For additional technical details, refer to the GitHub Issue Discussion.
Workarounds
- Restrict execution of untrusted code in environments with PyTorch CUDA enabled
- Implement input validation wrappers around NCCL function calls in custom code
- Isolate GPU compute workloads using containerization to limit blast radius
- Monitor and limit the ability of non-privileged users to execute GPU-accelerated code
# Configuration example - Verify PyTorch version and check for vulnerability
python -c "import torch; print(f'PyTorch Version: {torch.__version__}')"
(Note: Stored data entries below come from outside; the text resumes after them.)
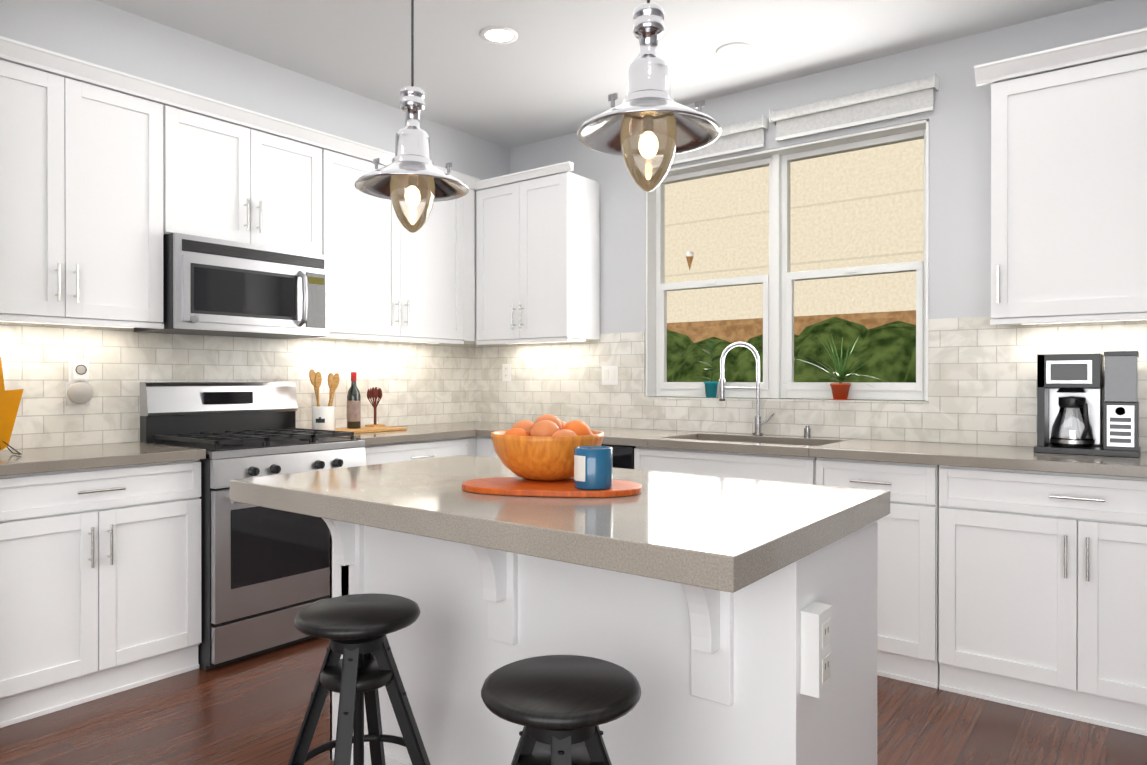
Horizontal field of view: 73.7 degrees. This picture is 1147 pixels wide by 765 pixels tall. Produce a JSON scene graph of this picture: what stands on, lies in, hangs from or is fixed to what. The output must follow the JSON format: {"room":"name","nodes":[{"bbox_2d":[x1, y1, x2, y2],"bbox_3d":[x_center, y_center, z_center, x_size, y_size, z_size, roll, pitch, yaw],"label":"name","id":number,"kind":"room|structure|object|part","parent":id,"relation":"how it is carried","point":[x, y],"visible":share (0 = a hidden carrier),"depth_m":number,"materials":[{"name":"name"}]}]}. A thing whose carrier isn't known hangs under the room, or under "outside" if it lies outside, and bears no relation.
{"room":"kitchen","nodes":[
{"label":"kitchen","id":0,"kind":"room"},
{"bbox_2d":[0,0,509,191],"bbox_3d":[-1.460,-1.381,3.997,0.322,0.343,2.994,0,0,37],"label":"wall","id":1,"kind":"structure","parent":0,"point":[102,34],"depth_m":3.52,"materials":[{"name":"paint"}]},
{"bbox_2d":[0,637,1146,764],"bbox_3d":[-0.427,1.248,0.798,6.150,0.100,7.150,0,0,37],"label":"floor","id":2,"kind":"structure","parent":0,"point":[251,710],"depth_m":2.63,"materials":[{"name":"brown wood"}]},
{"bbox_2d":[0,459,201,727],"bbox_3d":[-2.014,0.754,3.040,0.603,0.874,0.780,0,0,37],"label":"base cabinet","id":3,"kind":"object","parent":2,"relation":"on","point":[100,568],"depth_m":2.85,"materials":[{"name":"white wood"}]},
{"bbox_2d":[0,442,205,475],"bbox_3d":[-2.002,0.295,3.031,0.633,0.040,0.782,0,0,37],"label":"countertop","id":4,"kind":"structure","parent":3,"relation":"on","point":[78,457],"depth_m":2.93,"materials":[{"name":"stone"}]},
{"bbox_2d":[0,357,23,454],"bbox_3d":[-2.146,0.089,2.879,0.094,0.368,0.127,0,0,37],"label":"decor","id":5,"kind":"object","parent":4,"relation":"on","point":[10,400],"visible":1,"depth_m":2.88,"materials":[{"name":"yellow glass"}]},
{"bbox_2d":[140,382,366,669],"bbox_3d":[-1.477,0.593,3.607,0.730,1.190,0.762,0,0,37],"label":"range","id":6,"kind":"object","parent":2,"relation":"on","point":[265,575],"visible":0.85,"depth_m":3.38,"materials":[{"name":"silver metal"}]},
{"bbox_2d":[288,593,430,764],"bbox_3d":[-0.494,0.857,1.758,0.401,0.675,0.400,0,0,44],"label":"stool","id":7,"kind":"object","parent":2,"relation":"on","point":[355,629],"visible":1,"depth_m":1.74,"materials":[{"name":"black leather"}]},
{"bbox_2d":[365,436,475,464],"bbox_3d":[-1.068,0.750,4.283,0.603,0.874,0.796,0,0,37],"label":"base cabinet","id":8,"kind":"object","parent":2,"relation":"on","point":[417,450],"depth_m":4.10,"materials":[{"name":"white wood"}]},
{"bbox_2d":[331,425,475,445],"bbox_3d":[-1.059,0.291,4.267,0.636,0.040,0.788,0,0,37],"label":"countertop","id":9,"kind":"structure","parent":8,"relation":"on","point":[413,433],"depth_m":4.15,"materials":[{"name":"stone"}]},
{"bbox_2d":[309,369,339,430],"bbox_3d":[-1.322,0.093,4.068,0.117,0.326,0.181,0,0,37],"label":"utensil crock","id":10,"kind":"object","parent":9,"relation":"on","point":[323,417],"visible":0.94,"depth_m":4.02,"materials":[{"name":"white ceramic"}]},
{"bbox_2d":[335,426,406,432],"bbox_3d":[-1.215,0.263,4.227,0.260,0.014,0.540,0,0,37],"label":"cutting board","id":11,"kind":"object","parent":9,"relation":"on","point":[372,429],"visible":0.44,"depth_m":4.24,"materials":[{"name":"brown wood"}]},
{"bbox_2d":[347,372,360,428],"bbox_3d":[-1.222,0.098,4.251,0.075,0.314,0.075,0,0,37],"label":"wine bottle","id":12,"kind":"object","parent":11,"relation":"on","point":[353,408],"visible":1,"depth_m":4.22,"materials":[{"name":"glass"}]},
{"bbox_2d":[365,387,384,426],"bbox_3d":[-1.143,0.140,4.404,0.080,0.230,0.080,0,0,37],"label":"decor","id":13,"kind":"object","parent":11,"relation":"on","point":[373,393],"visible":1,"depth_m":4.39,"materials":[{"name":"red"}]},
{"bbox_2d":[476,436,498,457],"bbox_3d":[-0.207,0.749,4.551,0.479,0.874,0.603,0,0,37],"label":"base cabinet","id":14,"kind":"object","parent":2,"relation":"on","point":[484,445],"depth_m":4.40,"materials":[{"name":"white wood"}]},
{"bbox_2d":[481,655,640,764],"bbox_3d":[-0.022,0.859,1.338,0.401,0.675,0.400,0,0,44],"label":"stool","id":15,"kind":"object","parent":2,"relation":"on","point":[560,708],"visible":1,"depth_m":1.30,"materials":[{"name":"black leather"}]},
{"bbox_2d":[322,518,877,764],"bbox_3d":[-0.026,0.766,2.116,1.551,0.854,0.733,0,0,37],"label":"kitchen island","id":16,"kind":"object","parent":2,"relation":"on","point":[716,673],"depth_m":1.79,"materials":[{"name":"white wood"}]},
{"bbox_2d":[230,455,889,592],"bbox_3d":[-0.082,0.309,2.076,1.558,0.060,0.924,0,0,37],"label":"island countertop","id":17,"kind":"structure","parent":16,"relation":"on","point":[728,534],"depth_m":1.69,"materials":[{"name":"stone"}]},
{"bbox_2d":[462,477,641,497],"bbox_3d":[-0.057,0.270,1.983,0.449,0.016,0.326,0,0,37],"label":"serving board","id":18,"kind":"object","parent":17,"relation":"on","point":[514,486],"visible":0.88,"depth_m":1.91,"materials":[{"name":"orange wood"}]},
{"bbox_2d":[491,414,603,480],"bbox_3d":[-0.071,0.173,2.081,0.306,0.174,0.306,0,0,37],"label":"fruit bowl","id":19,"kind":"object","parent":18,"relation":"on","point":[541,448],"visible":0.96,"depth_m":1.98,"materials":[{"name":"brown wood"}]},
{"bbox_2d":[574,446,612,489],"bbox_3d":[0.049,0.211,1.905,0.096,0.100,0.097,0,0,37],"label":"candle jar","id":20,"kind":"object","parent":18,"relation":"on","point":[593,467],"visible":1,"depth_m":1.86,"materials":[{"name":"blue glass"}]},
{"bbox_3d":[0.499,0.540,1.558,0.040,0.166,0.095,0,0,37],"label":"electrical outlet strip on the island","id":21,"kind":"part","parent":16,"relation":"part of","materials":[{"name":"white plastic"}]},
{"bbox_2d":[601,444,635,468],"bbox_3d":[0.188,0.751,4.158,0.610,0.870,0.534,0,0,37],"label":"dishwasher","id":22,"kind":"object","parent":2,"relation":"on","point":[623,456],"visible":0.04,"depth_m":3.83,"materials":[{"name":"black plastic"}]},
{"bbox_2d":[796,456,959,693],"bbox_3d":[1.393,0.753,3.334,0.608,0.874,0.603,0,0,37],"label":"base cabinet","id":23,"kind":"object","parent":2,"relation":"on","point":[918,585],"depth_m":3.01,"materials":[{"name":"white wood"}]},
{"bbox_2d":[960,467,1146,735],"bbox_3d":[1.918,0.754,2.934,0.967,0.874,0.603,0,0,37],"label":"base cabinet","id":24,"kind":"object","parent":2,"relation":"on","point":[1022,588],"depth_m":2.72,"materials":[{"name":"white wood"}]},
{"bbox_2d":[421,421,1146,477],"bbox_3d":[0.706,0.293,3.826,3.978,0.040,0.648,0,0,37],"label":"countertop","id":25,"kind":"structure","parent":24,"relation":"on","point":[1024,458],"depth_m":3.22,"materials":[{"name":"stone"}]},
{"bbox_2d":[719,342,810,437],"bbox_3d":[0.964,0.031,3.856,0.430,0.481,0.174,0,0,37],"label":"faucet","id":26,"kind":"object","parent":25,"relation":"on","point":[759,423],"visible":1,"depth_m":3.92,"materials":[{"name":"silver metal"}]},
{"bbox_2d":[1034,351,1140,456],"bbox_3d":[2.021,0.079,3.008,0.335,0.392,0.260,0,0,37],"label":"coffee maker","id":27,"kind":"object","parent":25,"relation":"on","point":[1069,403],"visible":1,"depth_m":2.95,"materials":[{"name":"black plastic"}]},
{"bbox_2d":[96,0,1112,148],"bbox_3d":[-0.427,-1.592,0.788,6.150,0.100,7.150,0,0,37],"label":"ceiling","id":28,"kind":"structure","parent":0,"point":[557,68],"depth_m":3.48,"materials":[{"name":"paint"}]},
{"bbox_2d":[354,0,468,232],"bbox_3d":[-0.504,-1.008,2.394,0.350,1.077,0.350,0,0,37],"label":"pendant lamp","id":29,"kind":"object","parent":28,"relation":"hanging from","point":[411,175],"visible":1,"depth_m":2.38,"materials":[{"name":"silver metal"}]},
{"bbox_2d":[480,26,517,43],"bbox_3d":[-0.331,-1.548,3.409,0.169,0.006,0.169,0,0,-8],"label":"recessed light","id":30,"kind":"object","parent":28,"relation":"in","point":[500,34],"depth_m":3.40,"materials":[{"name":"white plastic"}]},
{"bbox_2d":[577,0,720,191],"bbox_3d":[0.184,-1.006,1.871,0.350,1.077,0.350,0,0,37],"label":"pendant lamp","id":31,"kind":"object","parent":28,"relation":"hanging from","point":[649,117],"visible":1,"depth_m":1.86,"materials":[{"name":"silver metal"}]},
{"bbox_2d":[716,43,752,58],"bbox_3d":[0.751,-1.548,3.573,0.169,0.006,0.169,0,0,-8],"label":"recessed light","id":32,"kind":"object","parent":28,"relation":"in","point":[731,50],"depth_m":3.56,"materials":[{"name":"white plastic"}]},
{"bbox_2d":[656,448,795,482],"bbox_3d":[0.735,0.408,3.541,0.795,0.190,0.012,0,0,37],"label":"base cabinet","id":33,"kind":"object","parent":0,"relation":"attached to","point":[780,468],"depth_m":3.49,"materials":[{"name":"white wood"}]},
{"bbox_2d":[481,0,1146,451],"bbox_3d":[1.752,-0.181,3.533,6.000,2.740,0.150,0,0,37],"label":"wall","id":34,"kind":"structure","parent":0,"point":[959,198],"depth_m":3.51,"materials":[{"name":"paint"}]},
{"bbox_2d":[480,161,599,344],"bbox_3d":[-0.198,-0.747,4.683,0.698,1.017,0.353,0,0,37],"label":"upper cabinet","id":35,"kind":"object","parent":34,"relation":"attached to","point":[540,227],"depth_m":4.56,"materials":[{"name":"white wood"}]},
{"bbox_2d":[645,119,928,400],"bbox_3d":[1.072,-0.566,4.046,1.531,1.300,0.145,0,0,37],"label":"window","id":36,"kind":"structure","parent":34,"relation":"in","point":[777,282],"depth_m":4.04,"materials":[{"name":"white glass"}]},
{"bbox_2d":[694,342,726,397],"bbox_3d":[0.757,-0.071,4.215,0.203,0.310,0.109,0,0,37],"label":"potted plant","id":37,"kind":"object","parent":36,"relation":"on","point":[711,389],"visible":0.98,"depth_m":4.21,"materials":[{"name":"ceramic"}]},
{"bbox_2d":[647,72,938,169],"bbox_3d":[1.024,-1.310,3.935,1.562,0.165,0.084,0,0,37],"label":"roller shades","id":38,"kind":"object","parent":36,"relation":"attached to","point":[893,101],"visible":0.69,"depth_m":3.77,"materials":[{"name":"fabric"}]},
{"bbox_2d":[798,333,887,399],"bbox_3d":[1.251,-0.107,3.748,0.583,0.387,0.275,0,0,37],"label":"potted plant","id":39,"kind":"object","parent":36,"relation":"on","point":[840,390],"visible":1,"depth_m":3.77,"materials":[{"name":"plant"}]},
{"bbox_2d":[475,316,1146,451],"bbox_3d":[0.930,-0.011,4.113,3.969,0.564,0.098,0,0,37],"label":"backsplash","id":40,"kind":"structure","parent":34,"relation":"attached to","point":[982,380],"depth_m":3.72,"materials":[{"name":"tile"}]},
{"bbox_2d":[502,364,510,380],"bbox_3d":[-0.446,-0.067,5.092,0.075,0.115,0.008,0,0,37],"label":"outlet","id":41,"kind":"object","parent":40,"relation":"attached to","point":[506,372],"visible":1,"depth_m":5.09,"materials":[{"name":"white plastic"}]},
{"bbox_2d":[602,366,617,384],"bbox_3d":[0.217,-0.043,4.587,0.118,0.115,0.008,0,0,37],"label":"light switch","id":42,"kind":"object","parent":40,"relation":"attached to","point":[609,375],"visible":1,"depth_m":4.58,"materials":[{"name":"white plastic"}]},
{"bbox_2d":[974,28,1146,324],"bbox_3d":[1.995,-0.751,3.005,0.695,1.037,0.368,0,0,37],"label":"upper cabinet","id":43,"kind":"object","parent":34,"relation":"attached to","point":[1068,183],"visible":1,"depth_m":2.92,"materials":[{"name":"white wood"}]},
{"bbox_3d":[-2.815,-0.178,2.610,0.150,2.740,7.150,0,0,37],"label":"wall","id":44,"kind":"structure","parent":0,"visible":0},
{"bbox_2d":[0,321,474,449],"bbox_3d":[-1.583,-0.011,4.096,0.008,0.564,2.990,0,0,37],"label":"backsplash","id":45,"kind":"structure","parent":44,"relation":"attached to","point":[429,383],"depth_m":3.74,"materials":[{"name":"tile"}]},
{"bbox_2d":[66,359,92,404],"bbox_3d":[-2.139,-0.003,3.314,0.051,0.195,0.098,0,0,37],"label":"outlet","id":46,"kind":"object","parent":45,"relation":"attached to","point":[79,390],"visible":1,"depth_m":3.30,"materials":[{"name":"white plastic"}]},
{"bbox_2d":[0,36,479,344],"bbox_3d":[-1.426,-0.754,3.969,0.388,1.037,2.978,0,0,37],"label":"upper cabinet","id":47,"kind":"object","parent":44,"relation":"attached to","point":[109,178],"depth_m":3.33,"materials":[{"name":"white wood"}]},
{"bbox_2d":[134,233,328,338],"bbox_3d":[-1.601,-0.438,3.674,0.466,0.413,0.769,0,0,37],"label":"microwave","id":48,"kind":"object","parent":47,"relation":"attached to","point":[216,287],"visible":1,"depth_m":3.51,"materials":[{"name":"silver metal"}]},
{"label":"outside","id":49,"kind":"structure","parent":0,"visible":0},
{"bbox_3d":[3.087,1.248,5.293,18.000,0.030,4.240,0,0,37],"label":"ground","id":50,"kind":"structure","parent":49,"visible":0},
{"bbox_2d":[667,310,915,346],"bbox_3d":[4.125,0.498,6.655,18.000,2.360,0.150,0,0,37],"label":"fence","id":51,"kind":"object","parent":50,"relation":"on","point":[738,330],"depth_m":8.27,"materials":[{"name":"brown wood"}]},
{"bbox_2d":[658,317,924,400],"bbox_3d":[3.320,0.283,5.873,14.817,1.796,1.512,0,0,37],"label":"hedge","id":52,"kind":"object","parent":50,"relation":"on","point":[888,365],"depth_m":6.46,"materials":[{"name":"green plant"}]},
{"bbox_2d":[665,139,923,322],"bbox_3d":[4.401,-2.073,7.008,18.000,7.500,0.100,0,0,37],"label":"wall","id":53,"kind":"structure","parent":50,"relation":"on","point":[880,176],"depth_m":8.32,"materials":[{"name":"paint"}]},
{"bbox_2d":[686,251,693,269],"bbox_3d":[0.665,-0.696,4.373,0.048,0.114,0.048,0,0,37],"label":"wall lamp","id":54,"kind":"object","parent":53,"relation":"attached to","point":[689,256],"visible":0.98,"depth_m":4.36,"materials":[{"name":"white ceramic"}]}
]}
# Check if CUDA NCCL is available
python -c "import torch; print(f'NCCL Available: {torch.cuda.nccl.is_available([torch.zeros(1).cuda()])}')"
# Apply patch by upgrading PyTorch (when patched version is released)
pip install --upgrade torch
Disclaimer: This content was generated using AI. While we strive for accuracy, please verify critical information with official sources.